PROBLEM DESCRIPTION
Once the pictures are removed, output the remaining entries exactly as given.

(EXCERPTED RECORDS begins)

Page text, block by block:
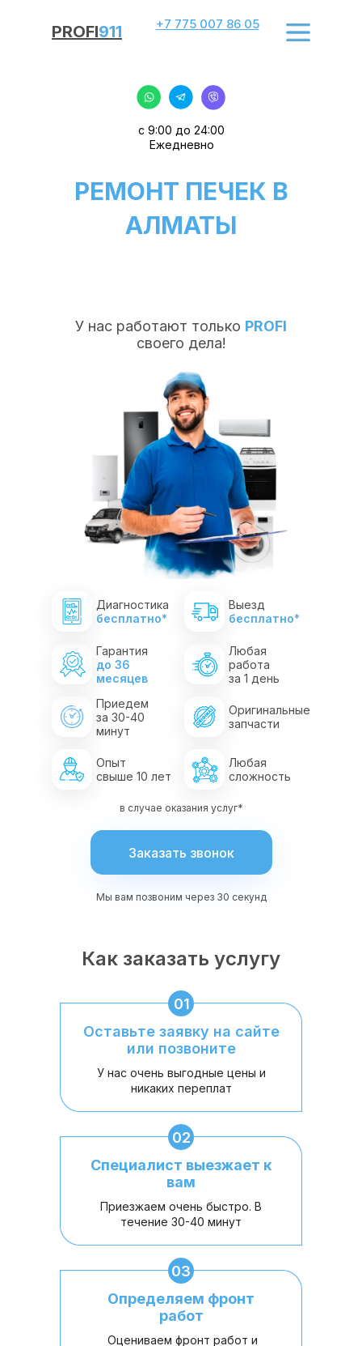
PROFI911 +7 775 007 86 05
РЕМОНТ ПЕЧЕК В
АЛМАТЫ
У нас работают только PROFI
своего дела!
Оригинальные
запчасти
Любая
сложность
Приедем
за 30-40
минут
Опыт
свыше 10 лет
Любая
работа
за 1 день
Гарантия
до 36
месяцев
Выезд
бесплатно*
Диагностика
бесплатно*
Мы вам позвоним через 30 секунд
в случае оказания услуг*
с 9:00 до 24:00
Ежедневно
Заказать звонок
Как заказать услугу
Оставьте заявку на сайте
или позвоните
01
У нас очень выгодные цены и
никаких переплат
Специалист выезжает к
вам
02
Приезжаем очень быстро. В
течение 30-40 минут
Определяем фронт
работ
03
Оцениваем фронт работ и
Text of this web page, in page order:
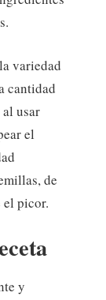
variedad
cantidad
usar
el
de
el picor.
y

(EXCERPTED RECORDS ends)

ANSWER TO THE EXERCISE
Page text, block by block:
PROFI911 +7 775 007 86 05
РЕМОНТ ПЕЧЕК В
АЛМАТЫ
У нас работают только PROFI
своего дела!
Оригинальные
запчасти
Любая
сложность
Приедем
за 30-40
минут
Опыт
свыше 10 лет
Любая
работа
за 1 день
Гарантия
до 36
месяцев
Выезд
бесплатно*
Диагностика
бесплатно*
Мы вам позвоним через 30 секунд
в случае оказания услуг*
с 9:00 до 24:00
Ежедневно
Заказать звонок
Как заказать услугу
Оставьте заявку на сайте
или позвоните
01
У нас очень выгодные цены и
никаких переплат
Специалист выезжает к
вам
02
Приезжаем очень быстро. В
течение 30-40 минут
Определяем фронт
работ
03
Оцениваем фронт работ и
Text of this web page, in page order:
variedad
cantidad
usar
el
de
el picor.
y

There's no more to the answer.